Problem description:
Print again, word for word, all of the records below, and leave the pictures out.

☆ ☆ ☆ ☆ ☆ ☆ ☆

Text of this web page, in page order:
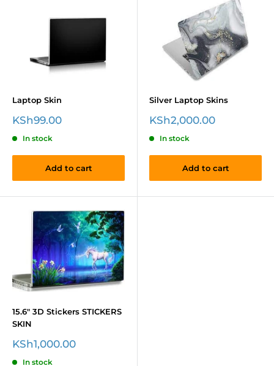
Shop now and give your laptop a fresh new look while
keeping it in pristine condition.
Laptop Skin
Sale
KSh99.00
In stock
Add to cart
Silver Laptop Skins
Sale
KSh2,000.00
In stock
Add to cart
15.6" 3D Stickers STICKERS
SKIN
Sale
price
KSh1,000.00
In stock
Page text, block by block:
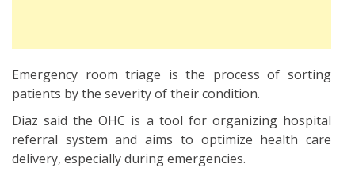
Emergency room triage is the process of sorting
patients by the severity of their condition.
Diaz said the OHC is a tool for organizing hospital
referral system and aims to optimize health care
delivery, especially during emergencies.
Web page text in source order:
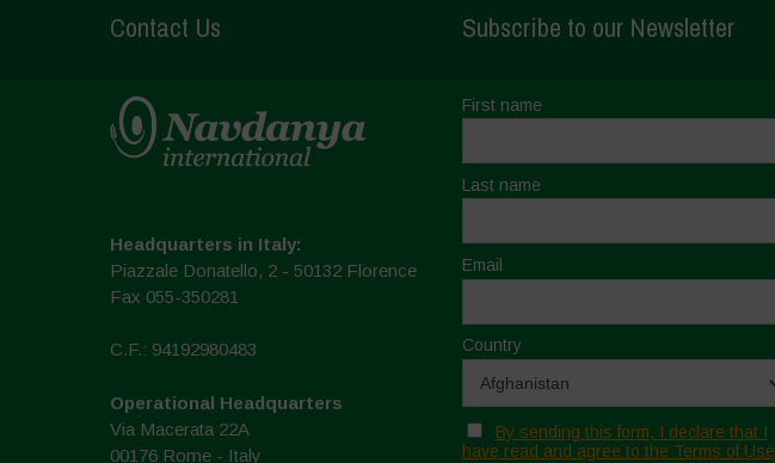
Contact Us
Headquarters in Italy:
Piazzale Donatello, 2 - 50132 Florence
Fax 055-350281
C.F.: 94192980483
Operational Headquarters
Via Macerata 22A
00176 Rome - Italy
Subscribe to our Newsletter
First name
Last name
Email
Country
By sending this form, I declare that I
have read and agree to the Terms of Use
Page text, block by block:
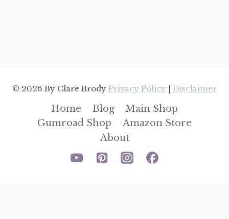
© 2026 By Clare Brody Privacy Policy | Disclaimer
Home Blog
Main Shop
Gumroad Shop
Amazon Store
About
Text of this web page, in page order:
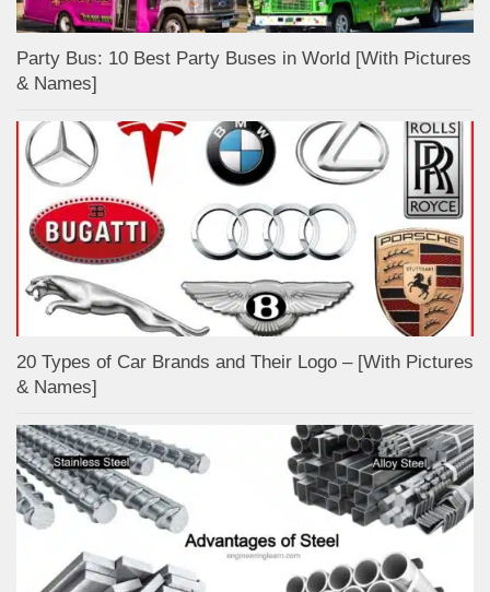
Party Bus: 10 Best Party Buses in World [With Pictures
& Names]
20 Types of Car Brands and Their Logo – [With Pictures
& Names]
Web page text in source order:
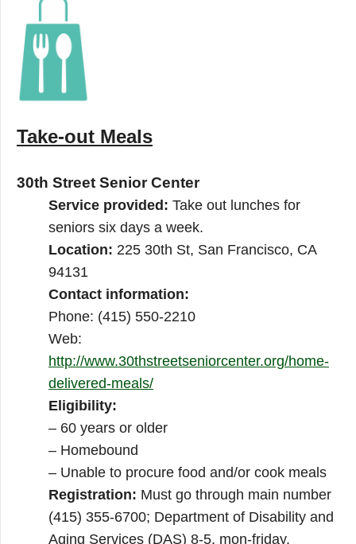
Take-out Meals
30th Street Senior Center
Service provided: Take out lunches for
seniors six days a week.
Location: 225 30th St, San Francisco, CA
94131
Contact information:
Phone: (415) 550-2210
Web:
http://www.30thstreetseniorcenter.org/home-
delivered-meals/
Eligibility:
– 60 years or older
– Homebound
– Unable to procure food and/or cook meals
Registration: Must go through main number
(415) 355-6700; Department of Disability and
Aging Services (DAS) 8-5, mon-friday.
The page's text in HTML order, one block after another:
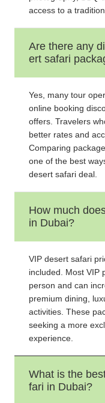
access to a
Are there any
ert safari
Yes, many tour
online booking
offers. Travelers
better rates and
Comparing
one of the best
desert safari deal.
How much
in Dubai?
VIP desert safari
included. Most VIP
person and can
premium dining,
activities. These
seeking a more
experience.
What is the
fari in Dubai?
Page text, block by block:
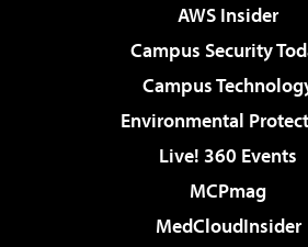
AWS Insider
Campus Security
Campus
Environmental
Live! 360 Events
MCPmag
MedCloudInsider
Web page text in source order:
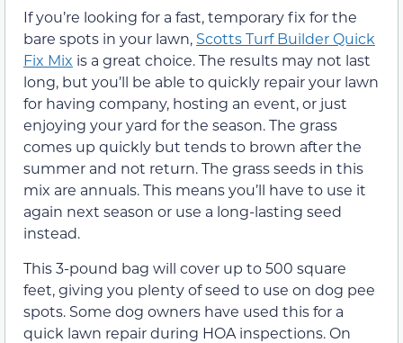
If you’re looking for a fast, temporary fix for the
bare spots in your lawn, Scotts Turf Builder Quick
Fix Mix is a great choice. The results may not last
long, but you’ll be able to quickly repair your lawn
for having company, hosting an event, or just
enjoying your yard for the season. The grass
comes up quickly but tends to brown after the
summer and not return. The grass seeds in this
mix are annuals. This means you’ll have to use it
again next season or use a long-lasting seed
instead.
This 3-pound bag will cover up to 500 square
feet, giving you plenty of seed to use on dog pee
spots. Some dog owners have used this for a
quick lawn repair during HOA inspections. On
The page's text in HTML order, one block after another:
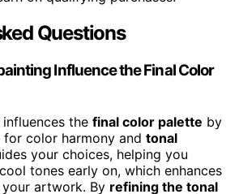
Questions
Influence the Final Color
the final color palette by
for color harmony and tonal
your choices, helping you
tones early on, which enhances
artwork. By refining the tonal
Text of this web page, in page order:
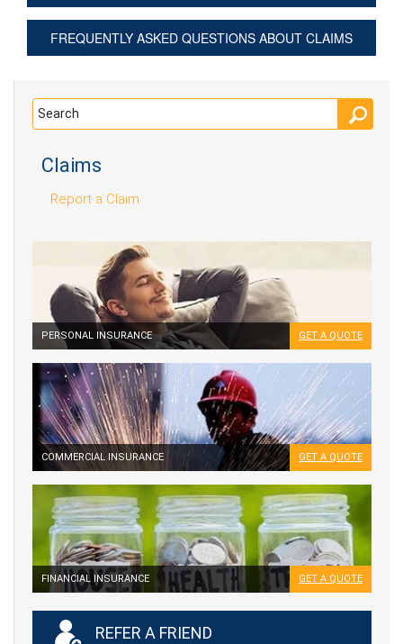
FREQUENTLY ASKED QUESTIONS ABOUT CLAIMS
Claims
Report a Claim
PERSONAL INSURANCE GET A QUOTE
COMMERCIAL INSURANCE GET A QUOTE
FINANCIAL INSURANCE GET A QUOTE
REFER A FRIEND
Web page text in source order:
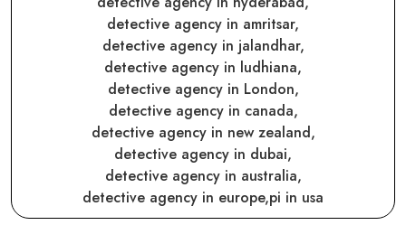
detective agency in amritsar,
detective agency in jalandhar,
detective agency in ludhiana,
detective agency in London,
detective agency in canada,
detective agency in new zealand,
detective agency in dubai,
detective agency in australia,
detective agency in europe,pi in usa
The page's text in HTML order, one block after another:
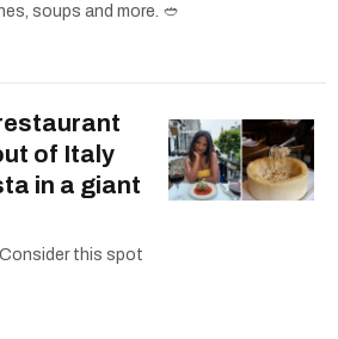
soups and more. 🥙
of Italy
in a giant
this spot
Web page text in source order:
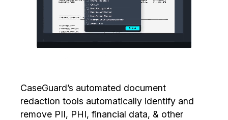
CaseGuard’s automated document
redaction tools automatically identify and
remove PII, PHI, financial data, & other
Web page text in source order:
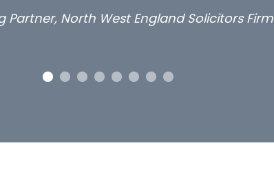
Partner, North West England Solicitors Firm
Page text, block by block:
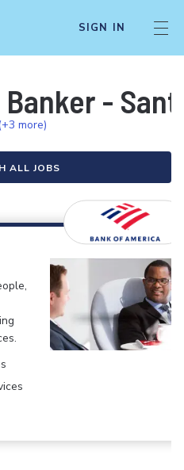
SIGN IN
-
more)
ALL JOBS
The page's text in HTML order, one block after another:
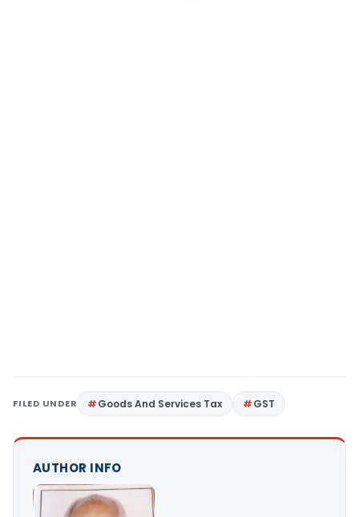
FILED UNDER Goods And Services Tax GST
AUTHOR INFO
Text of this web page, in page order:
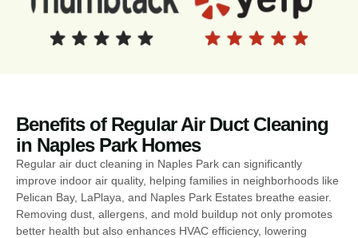
Benefits of Regular Air Duct Cleaning
in Naples Park Homes
Regular air duct cleaning in Naples Park can significantly
improve indoor air quality, helping families in neighborhoods like
Pelican Bay, LaPlaya, and Naples Park Estates breathe easier.
Removing dust, allergens, and mold buildup not only promotes
better health but also enhances HVAC efficiency, lowering
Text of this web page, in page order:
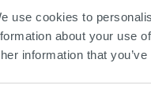
use cookies to
about your use
information that
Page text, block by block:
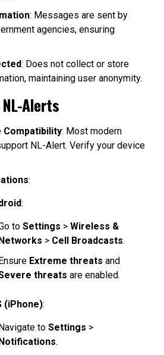
: Messages are sent by
agencies, ensuring
: Does not collect or store
maintaining user anonymity.
Alerts
Compatibility: Most modern
NL-Alert. Verify your device
:
:
to Settings > Wireless &
> Cell Broadcasts.
Extreme threats and
threats are enabled.
(iPhone):
to Settings >
.
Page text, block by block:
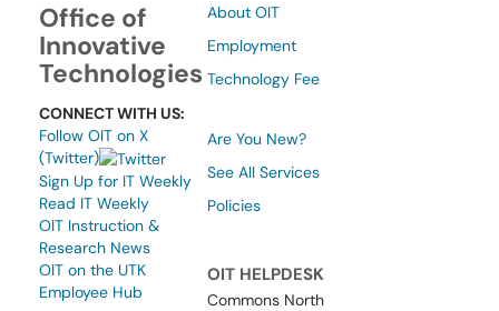
Office of
Innovative
Technologies
CONNECT WITH US:
Follow OIT on X
(Twitter)
Sign Up for IT Weekly
Read IT Weekly
OIT Instruction &
Research News
OIT on the UTK
Employee Hub
About OIT
Employment
Technology Fee
Are You New?
See All Services
Policies
OIT HELPDESK
Commons North
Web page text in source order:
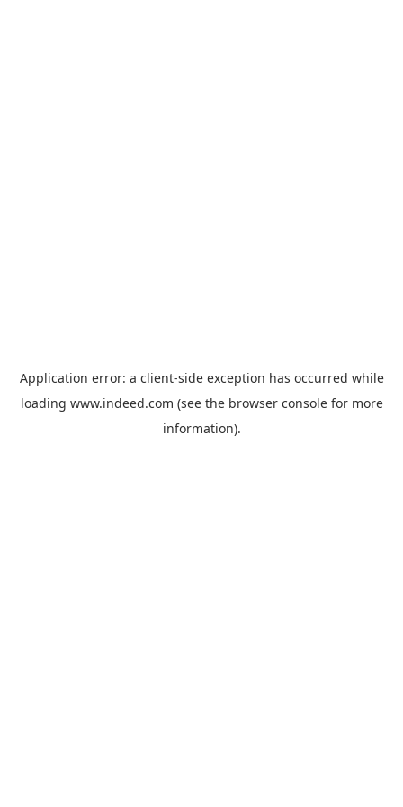
Application error: a client-side exception has occurred while
loading www.indeed.com (see the browser consolefor more
information).
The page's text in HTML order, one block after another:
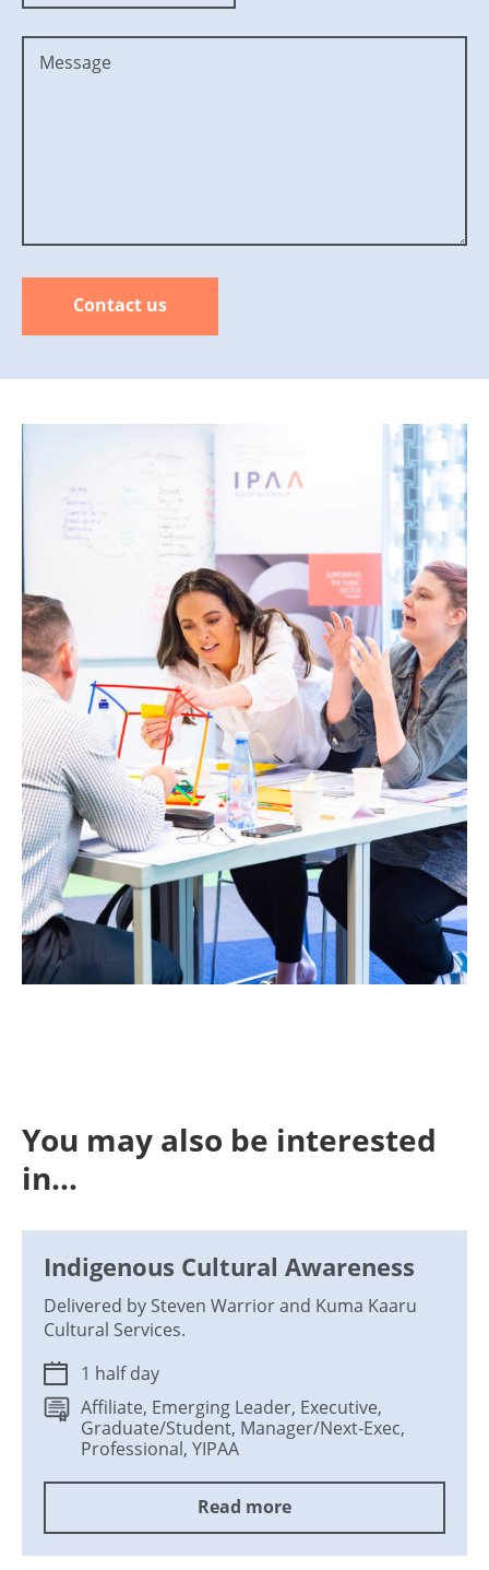
You may also be interested
in...
Indigenous Cultural Awareness
Delivered by Steven Warrior and Kuma Kaaru
Cultural Services.
1 half day
Affiliate, Emerging Leader, Executive,
Graduate/Student, Manager/Next-Exec,
Professional, YIPAA
Read more
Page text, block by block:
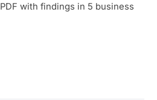
with findings in 5 business
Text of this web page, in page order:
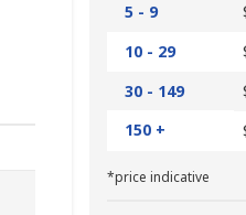
5 - 9
10 - 29
30 - 149
150 +
*price indicative
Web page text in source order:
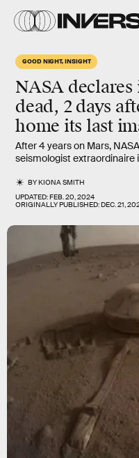
GOOD NIGHT, INSIGHT
NASA
dead, 2 days
home its last
After 4 years on Mars,
seismologist extraordinaire
BYKIONA SMITH
UPDATED:FEB. 20, 2024
ORIGINALLY PUBLISHED:DEC. 21,
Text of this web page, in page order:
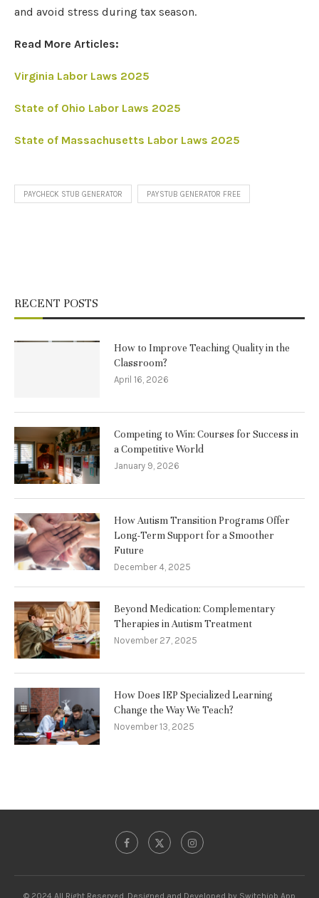
and avoid stress during tax season.
Read More Articles:
Virginia Labor Laws 2025
State of Ohio Labor Laws 2025
State of Massachusetts Labor Laws 2025
PAYCHECK STUB GENERATOR PAYSTUB GENERATOR FREE
RECENT POSTS
How to Improve Teaching Quality in the
Classroom?
April 16, 2026
Competing to Win: Courses for Success in
a Competitive World
January 9, 2026
How Autism Transition Programs Offer
Long-Term Support for a Smoother
Future
December 4, 2025
Beyond Medication: Complementary
Therapies in Autism Treatment
November 27, 2025
How Does IEP Specialized Learning
Change the Way We Teach?
November 13, 2025
© 2024 All Right Reserved. Designed and Developed by Switchjob App
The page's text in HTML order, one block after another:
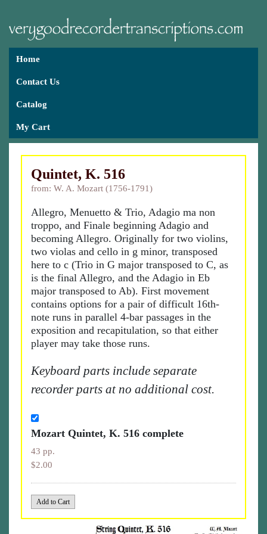
Home
Contact Us
Catalog
My Cart
Quintet, K. 516
from: W. A. Mozart (1756-1791)
Allegro, Menuetto & Trio, Adagio ma non
troppo, and Finale beginning Adagio and
becoming Allegro. Originally for two violins,
two violas and cello in g minor, transposed
here to c (Trio in G major transposed to C, as
is the final Allegro, and the Adagio in Eb
major transposed to Ab). First movement
contains options for a pair of difficult 16th-
note runs in parallel 4-bar passages in the
exposition and recapitulation, so that either
player may take those runs.
Keyboard parts include separate
recorder parts at no additional cost.
Mozart Quintet, K. 516 complete
43 pp.
$2.00

☆ ☆ ☆ ☆ ☆ ☆ ☆

Answer:
Text of this web page, in page order:
Shop now and give your laptop a fresh new look while
keeping it in pristine condition.
Laptop Skin
Sale
KSh99.00
In stock
Add to cart
Silver Laptop Skins
Sale
KSh2,000.00
In stock
Add to cart
15.6" 3D Stickers STICKERS
SKIN
Sale
price
KSh1,000.00
In stock
Page text, block by block:
Emergency room triage is the process of sorting
patients by the severity of their condition.
Diaz said the OHC is a tool for organizing hospital
referral system and aims to optimize health care
delivery, especially during emergencies.
Web page text in source order:
Contact Us
Headquarters in Italy:
Piazzale Donatello, 2 - 50132 Florence
Fax 055-350281
C.F.: 94192980483
Operational Headquarters
Via Macerata 22A
00176 Rome - Italy
Subscribe to our Newsletter
First name
Last name
Email
Country
By sending this form, I declare that I
have read and agree to the Terms of Use
Page text, block by block:
© 2026 By Clare Brody Privacy Policy | Disclaimer
Home Blog
Main Shop
Gumroad Shop
Amazon Store
About
Text of this web page, in page order:
Party Bus: 10 Best Party Buses in World [With Pictures
& Names]
20 Types of Car Brands and Their Logo – [With Pictures
& Names]
Web page text in source order:
Take-out Meals
30th Street Senior Center
Service provided: Take out lunches for
seniors six days a week.
Location: 225 30th St, San Francisco, CA
94131
Contact information:
Phone: (415) 550-2210
Web:
http://www.30thstreetseniorcenter.org/home-
delivered-meals/
Eligibility:
– 60 years or older
– Homebound
– Unable to procure food and/or cook meals
Registration: Must go through main number
(415) 355-6700; Department of Disability and
Aging Services (DAS) 8-5, mon-friday.
The page's text in HTML order, one block after another:
access to a
Are there any
ert safari
Yes, many tour
online booking
offers. Travelers
better rates and
Comparing
one of the best
desert safari deal.
How much
in Dubai?
VIP desert safari
included. Most VIP
person and can
premium dining,
activities. These
seeking a more
experience.
What is the
fari in Dubai?
Page text, block by block:
AWS Insider
Campus Security
Campus
Environmental
Live! 360 Events
MCPmag
MedCloudInsider
Web page text in source order:
If you’re looking for a fast, temporary fix for the
bare spots in your lawn, Scotts Turf Builder Quick
Fix Mix is a great choice. The results may not last
long, but you’ll be able to quickly repair your lawn
for having company, hosting an event, or just
enjoying your yard for the season. The grass
comes up quickly but tends to brown after the
summer and not return. The grass seeds in this
mix are annuals. This means you’ll have to use it
again next season or use a long-lasting seed
instead.
This 3-pound bag will cover up to 500 square
feet, giving you plenty of seed to use on dog pee
spots. Some dog owners have used this for a
quick lawn repair during HOA inspections. On
The page's text in HTML order, one block after another:
Questions
Influence the Final Color
the final color palette by
for color harmony and tonal
your choices, helping you
tones early on, which enhances
artwork. By refining the tonal
Text of this web page, in page order:
FREQUENTLY ASKED QUESTIONS ABOUT CLAIMS
Claims
Report a Claim
PERSONAL INSURANCE GET A QUOTE
COMMERCIAL INSURANCE GET A QUOTE
FINANCIAL INSURANCE GET A QUOTE
REFER A FRIEND
Web page text in source order:
detective agency in amritsar,
detective agency in jalandhar,
detective agency in ludhiana,
detective agency in London,
detective agency in canada,
detective agency in new zealand,
detective agency in dubai,
detective agency in australia,
detective agency in europe,pi in usa
The page's text in HTML order, one block after another:
soups and more. 🥙
of Italy
in a giant
this spot
Web page text in source order:
CaseGuard’s automated document
redaction tools automatically identify and
remove PII, PHI, financial data, & other
Web page text in source order:
Partner, North West England Solicitors Firm
Page text, block by block:
SIGN IN
-
more)
ALL JOBS
The page's text in HTML order, one block after another:
FILED UNDER Goods And Services Tax GST
AUTHOR INFO
Text of this web page, in page order:
Benefits of Regular Air Duct Cleaning
in Naples Park Homes
Regular air duct cleaning in Naples Park can significantly
improve indoor air quality, helping families in neighborhoods like
Pelican Bay, LaPlaya, and Naples Park Estates breathe easier.
Removing dust, allergens, and mold buildup not only promotes
better health but also enhances HVAC efficiency, lowering
Text of this web page, in page order:
use cookies to
about your use
information that
Page text, block by block:
: Messages are sent by
agencies, ensuring
: Does not collect or store
maintaining user anonymity.
Alerts
Compatibility: Most modern
NL-Alert. Verify your device
:
:
to Settings > Wireless &
> Cell Broadcasts.
Extreme threats and
threats are enabled.
(iPhone):
to Settings >
.
Page text, block by block:
Office of
Innovative
Technologies
CONNECT WITH US:
Follow OIT on X
(Twitter)
Sign Up for IT Weekly
Read IT Weekly
OIT Instruction &
Research News
OIT on the UTK
Employee Hub
About OIT
Employment
Technology Fee
Are You New?
See All Services
Policies
OIT HELPDESK
Commons North
Web page text in source order:
Application error: a client-side exception has occurred while
loading www.indeed.com (see the browser consolefor more
information).
The page's text in HTML order, one block after another:
You may also be interested
in...
Indigenous Cultural Awareness
Delivered by Steven Warrior and Kuma Kaaru
Cultural Services.
1 half day
Affiliate, Emerging Leader, Executive,
Graduate/Student, Manager/Next-Exec,
Professional, YIPAA
Read more
Page text, block by block:
with findings in 5 business
Text of this web page, in page order:
5 - 9
10 - 29
30 - 149
150 +
*price indicative
Web page text in source order:
GOOD NIGHT, INSIGHT
NASA
dead, 2 days
home its last
After 4 years on Mars,
seismologist extraordinaire
BYKIONA SMITH
UPDATED:FEB. 20, 2024
ORIGINALLY PUBLISHED:DEC. 21,
Text of this web page, in page order:
and avoid stress during tax season.
Read More Articles:
Virginia Labor Laws 2025
State of Ohio Labor Laws 2025
State of Massachusetts Labor Laws 2025
PAYCHECK STUB GENERATOR PAYSTUB GENERATOR FREE
RECENT POSTS
How to Improve Teaching Quality in the
Classroom?
April 16, 2026
Competing to Win: Courses for Success in
a Competitive World
January 9, 2026
How Autism Transition Programs Offer
Long-Term Support for a Smoother
Future
December 4, 2025
Beyond Medication: Complementary
Therapies in Autism Treatment
November 27, 2025
How Does IEP Specialized Learning
Change the Way We Teach?
November 13, 2025
© 2024 All Right Reserved. Designed and Developed by Switchjob App
The page's text in HTML order, one block after another:
Home
Contact Us
Catalog
My Cart
Quintet, K. 516
from: W. A. Mozart (1756-1791)
Allegro, Menuetto & Trio, Adagio ma non
troppo, and Finale beginning Adagio and
becoming Allegro. Originally for two violins,
two violas and cello in g minor, transposed
here to c (Trio in G major transposed to C, as
is the final Allegro, and the Adagio in Eb
major transposed to Ab). First movement
contains options for a pair of difficult 16th-
note runs in parallel 4-bar passages in the
exposition and recapitulation, so that either
player may take those runs.
Keyboard parts include separate
recorder parts at no additional cost.
Mozart Quintet, K. 516 complete
43 pp.
$2.00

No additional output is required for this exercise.